++++ Record extracts

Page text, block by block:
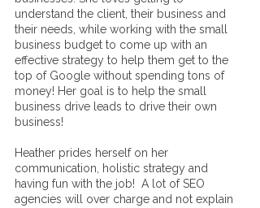
understand the client, their business and
their needs, while working with the small
business budget to come up with an
effective strategy to help them get to the
top of Google without spending tons of
money! Her goal is to help the small
business drive leads to drive their own
business!
Heather prides herself on her
communication, holistic strategy and
having fun with the job!  A lot of SEO
agencies will over charge and not explain
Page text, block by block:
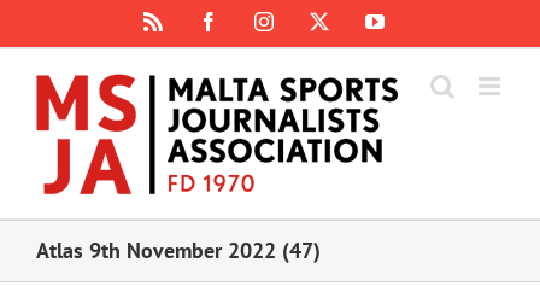
content
FacebookInstagram YouTube
Atlas 9th November 2022 (47)
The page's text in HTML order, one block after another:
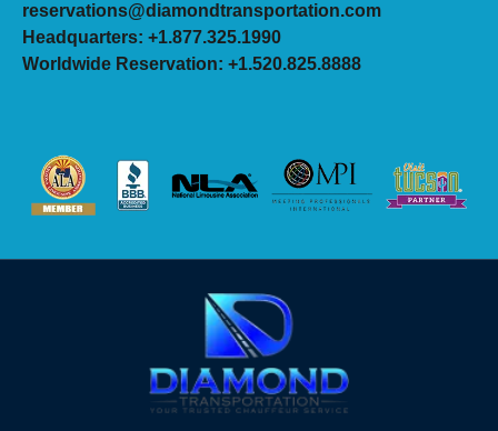
reservations@diamondtransportation.com
Headquarters: +1.877.325.1990
Worldwide Reservation: +1.520.825.8888
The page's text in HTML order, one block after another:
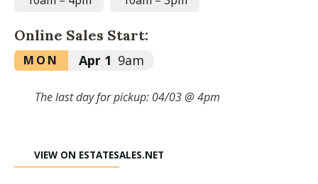
to
4:00pm
to
3:00pm
Online Sales Start:
Monday,
9:00am
MON Apr 1 9am
The last day for pickup: 04/03 @ 4pm
VIEW ON ESTATESALES.NET
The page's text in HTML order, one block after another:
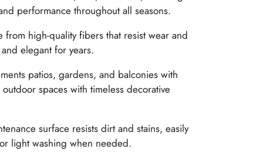
performance throughout all seasons.
high-quality fibers that resist wear and
elegant for years.
patios, gardens, and balconies with
spaces with timeless decorative
surface resists dirt and stains, easily
light washing when needed.
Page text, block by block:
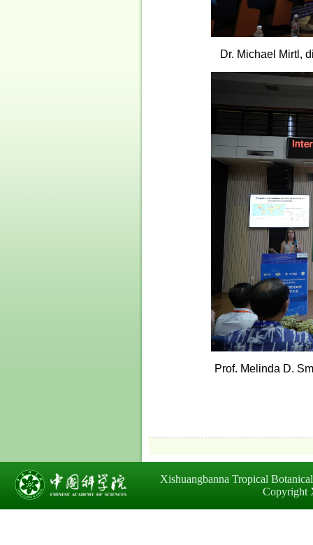
Dr. Michael Mirtl,
Prof. Melinda D.
Xishuangbanna Tropical
Copyright
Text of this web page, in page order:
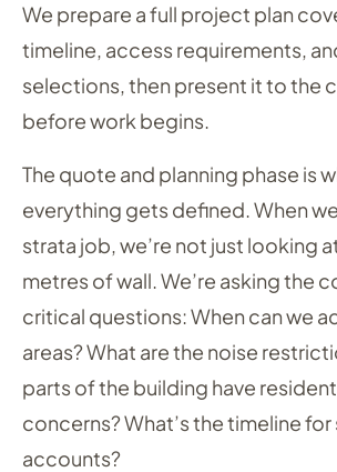
We prepare a full project plan
timeline, access requirements,
selections, then present it to the
before work begins.
The quote and planning phase is
everything gets defined. When
strata job, we’re not just looking
metres of wall. We’re asking the
critical questions: When can we
areas? What are the noise
parts of the building have
concerns? What’s the timeline
accounts?
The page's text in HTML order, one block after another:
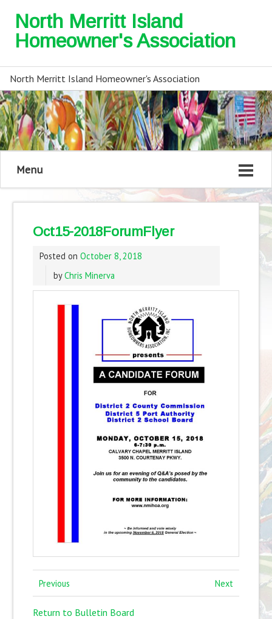
North Merritt Island
Homeowner's Association
North Merritt Island Homeowner's Association
Menu
Oct15-2018ForumFlyer
Posted on October 8, 2018
byChris Minerva
Previous Next
Return to Bulletin Board
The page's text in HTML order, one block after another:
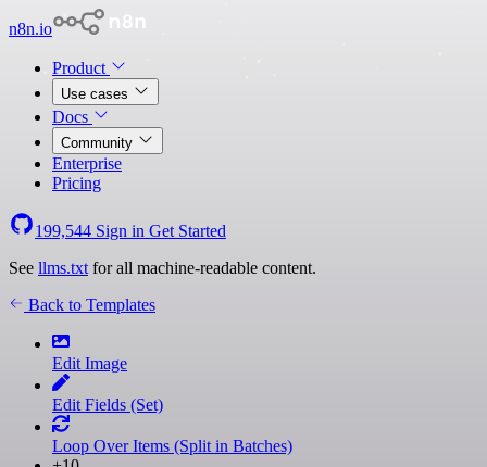
n8n.io
Product
Use cases
Docs
Community
Enterprise
Pricing
199,544 Sign in Get Started
See llms.txt for all machine-readable content.
Back to Templates
Edit Image
Edit Fields (Set)
Loop Over Items (Split in Batches)
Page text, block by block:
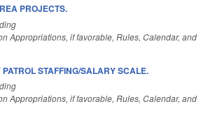
PROJECTS.
Appropriations, if favorable, Rules, Calendar, and
PATROL STAFFING/SALARY SCALE.
Appropriations, if favorable, Rules, Calendar, and
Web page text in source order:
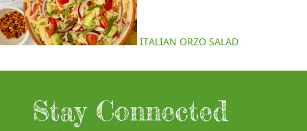
ITALIAN ORZO SALAD
Stay Connected
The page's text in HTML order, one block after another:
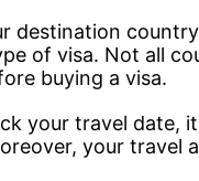
destination
of visa. Not all
buying a visa.
your travel date,
your travel
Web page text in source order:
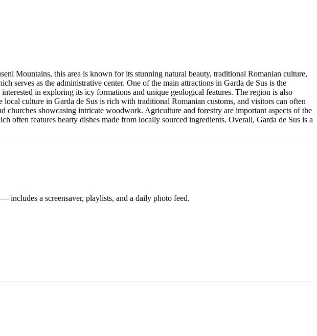
Mountains, this area is known for its stunning natural beauty, traditional Romanian culture,
serves as the administrative center. One of the main attractions in Garda de Sus is the
in exploring its icy formations and unique geological features. The region is also
culture in Garda de Sus is rich with traditional Romanian customs, and visitors can often
showcasing intricate woodwork. Agriculture and forestry are important aspects of the
often features hearty dishes made from locally sourced ingredients. Overall, Garda de Sus is a
includes a screensaver, playlists, and a daily photo feed.
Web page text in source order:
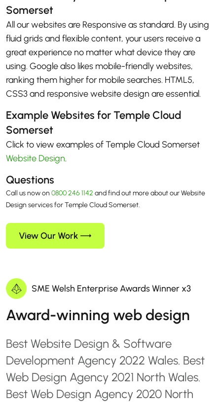
Somerset
All our websites are Responsive as standard. By using
fluid grids and flexible content, your users receive a
great experience no matter what device they are
using. Google also likes mobile-friendly websites,
ranking them higher for mobile searches. HTML5,
CSS3 and responsive website design are essential.
Example Websites for Temple Cloud
Somerset
Click to view examples of Temple Cloud Somerset
Website Design.
Questions
Call us now on 0800 246 1142 and find out more about our Website
Design services for Temple Cloud Somerset.
View Our Work
SME Welsh Enterprise Awards Winner x3
Award-winning web design
Best Website Design & Software
Development Agency 2022 Wales. Best
Web Design Agency 2021 North Wales.
Best Web Design Agency 2020 North
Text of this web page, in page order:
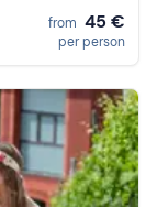
from 45 €
per person
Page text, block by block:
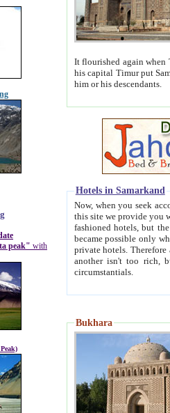
peak" with
It flourished again when
his capital Timur put Samarkand on the world
him or his descendants.
Hotels in Samarkand
Now, when you seek
this site we provide you with trust-worthy
fashioned hotels, but the modern hotels of present-day Samarkand. The existence in itself of such
became possible only when
private hotels. Therefore a difference between the
another isn't too rich, but is assiduous. We should then learn a difference between substantials and
circumstantials.
Bukhara
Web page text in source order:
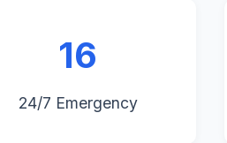
16
24/7 Emergency
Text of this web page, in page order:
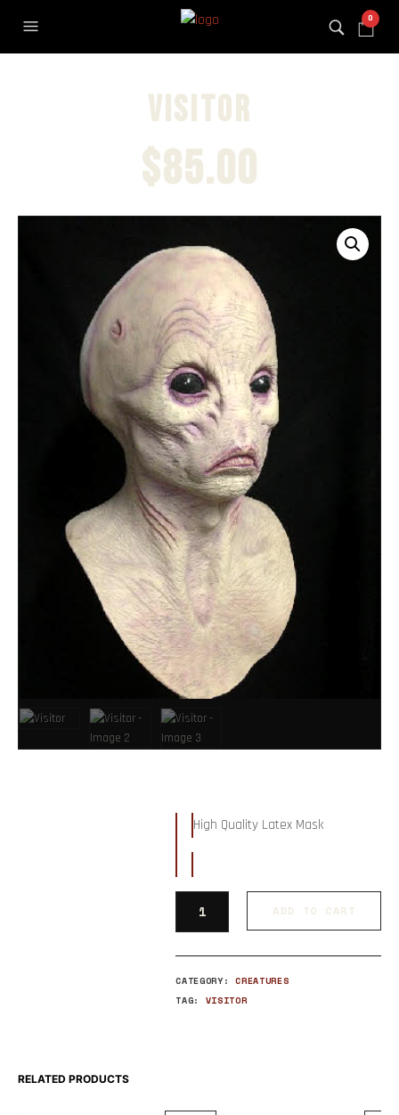
0
Visitor
$85.00
High Quality Latex Mask
ADD TO CART
CATEGORY:CREATURES
TAG: VISITOR
RELATED PRODUCTS
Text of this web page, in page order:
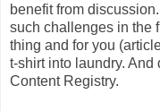
benefit from
such challenges in the
thing and for you
t-shirt into laundry. And
Content Registry.
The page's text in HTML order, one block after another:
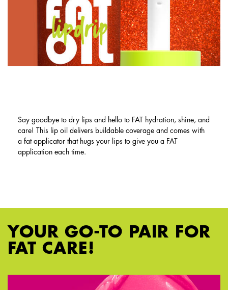
Say goodbye to dry lips and hello to FAT hydration, shine, and
care! This lip oil delivers buildable coverage and comes with
a fat applicator that hugs your lips to give you a FAT
application each time.
YOUR GO-TO PAIR FOR
FAT CARE!
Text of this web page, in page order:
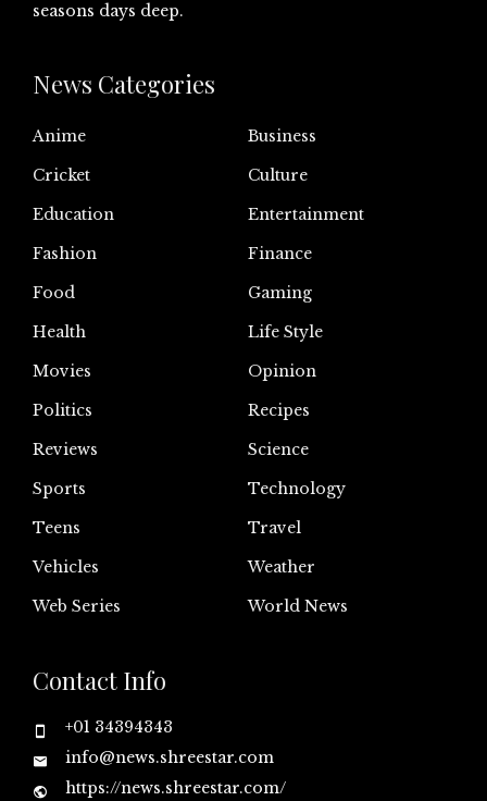
seasons days deep.
News Categories
Anime
Business
Cricket
Culture
Education
Entertainment
Fashion
Finance
Food
Gaming
Health
Life Style
Movies
Opinion
Politics
Recipes
Reviews
Science
Sports
Technology
Teens
Travel
Vehicles
Weather
Web Series
World News
Contact Info
+01 34394343
info@news.shreestar.com
https://news.shreestar.com/
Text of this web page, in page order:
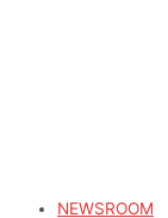
NEWSROOM

++++++++

» Work instruction
Give back each of the records above word for word, apart from the pictures.

» Task response
Page text, block by block:
understand the client, their business and
their needs, while working with the small
business budget to come up with an
effective strategy to help them get to the
top of Google without spending tons of
money! Her goal is to help the small
business drive leads to drive their own
business!
Heather prides herself on her
communication, holistic strategy and
having fun with the job!  A lot of SEO
agencies will over charge and not explain
Page text, block by block:
content
FacebookInstagram YouTube
Atlas 9th November 2022 (47)
The page's text in HTML order, one block after another:
reservations@diamondtransportation.com
Headquarters: +1.877.325.1990
Worldwide Reservation: +1.520.825.8888
The page's text in HTML order, one block after another:
to
4:00pm
to
3:00pm
Online Sales Start:
Monday,
9:00am
MON Apr 1 9am
The last day for pickup: 04/03 @ 4pm
VIEW ON ESTATESALES.NET
The page's text in HTML order, one block after another:
performance throughout all seasons.
high-quality fibers that resist wear and
elegant for years.
patios, gardens, and balconies with
spaces with timeless decorative
surface resists dirt and stains, easily
light washing when needed.
Page text, block by block:
Dr. Michael Mirtl,
Prof. Melinda D.
Xishuangbanna Tropical
Copyright
Text of this web page, in page order:
We prepare a full project plan
timeline, access requirements,
selections, then present it to the
before work begins.
The quote and planning phase is
everything gets defined. When
strata job, we’re not just looking
metres of wall. We’re asking the
critical questions: When can we
areas? What are the noise
parts of the building have
concerns? What’s the timeline
accounts?
The page's text in HTML order, one block after another:
North Merritt Island
Homeowner's Association
North Merritt Island Homeowner's Association
Menu
Oct15-2018ForumFlyer
Posted on October 8, 2018
byChris Minerva
Previous Next
Return to Bulletin Board
The page's text in HTML order, one block after another:
n8n.io
Product
Use cases
Docs
Community
Enterprise
Pricing
199,544 Sign in Get Started
See llms.txt for all machine-readable content.
Back to Templates
Edit Image
Edit Fields (Set)
Loop Over Items (Split in Batches)
Page text, block by block:
PROJECTS.
Appropriations, if favorable, Rules, Calendar, and
PATROL STAFFING/SALARY SCALE.
Appropriations, if favorable, Rules, Calendar, and
Web page text in source order:
ITALIAN ORZO SALAD
Stay Connected
The page's text in HTML order, one block after another:
destination
of visa. Not all
buying a visa.
your travel date,
your travel
Web page text in source order:
Mountains, this area is known for its stunning natural beauty, traditional Romanian culture,
serves as the administrative center. One of the main attractions in Garda de Sus is the
in exploring its icy formations and unique geological features. The region is also
culture in Garda de Sus is rich with traditional Romanian customs, and visitors can often
showcasing intricate woodwork. Agriculture and forestry are important aspects of the
often features hearty dishes made from locally sourced ingredients. Overall, Garda de Sus is a
includes a screensaver, playlists, and a daily photo feed.
Web page text in source order:
Somerset
All our websites are Responsive as standard. By using
fluid grids and flexible content, your users receive a
great experience no matter what device they are
using. Google also likes mobile-friendly websites,
ranking them higher for mobile searches. HTML5,
CSS3 and responsive website design are essential.
Example Websites for Temple Cloud
Somerset
Click to view examples of Temple Cloud Somerset
Website Design.
Questions
Call us now on 0800 246 1142 and find out more about our Website
Design services for Temple Cloud Somerset.
View Our Work
SME Welsh Enterprise Awards Winner x3
Award-winning web design
Best Website Design & Software
Development Agency 2022 Wales. Best
Web Design Agency 2021 North Wales.
Best Web Design Agency 2020 North
Text of this web page, in page order:
from 45 €
per person
Page text, block by block:
peak" with
It flourished again when
his capital Timur put Samarkand on the world
him or his descendants.
Hotels in Samarkand
Now, when you seek
this site we provide you with trust-worthy
fashioned hotels, but the modern hotels of present-day Samarkand. The existence in itself of such
became possible only when
private hotels. Therefore a difference between the
another isn't too rich, but is assiduous. We should then learn a difference between substantials and
circumstantials.
Bukhara
Web page text in source order:
16
24/7 Emergency
Text of this web page, in page order:
0
Visitor
$85.00
High Quality Latex Mask
ADD TO CART
CATEGORY:CREATURES
TAG: VISITOR
RELATED PRODUCTS
Text of this web page, in page order:
benefit from
such challenges in the
thing and for you
t-shirt into laundry. And
Content Registry.
The page's text in HTML order, one block after another:
Say goodbye to dry lips and hello to FAT hydration, shine, and
care! This lip oil delivers buildable coverage and comes with
a fat applicator that hugs your lips to give you a FAT
application each time.
YOUR GO-TO PAIR FOR
FAT CARE!
Text of this web page, in page order:
seasons days deep.
News Categories
Anime
Business
Cricket
Culture
Education
Entertainment
Fashion
Finance
Food
Gaming
Health
Life Style
Movies
Opinion
Politics
Recipes
Reviews
Science
Sports
Technology
Teens
Travel
Vehicles
Weather
Web Series
World News
Contact Info
+01 34394343
info@news.shreestar.com
https://news.shreestar.com/
Text of this web page, in page order:
NEWSROOM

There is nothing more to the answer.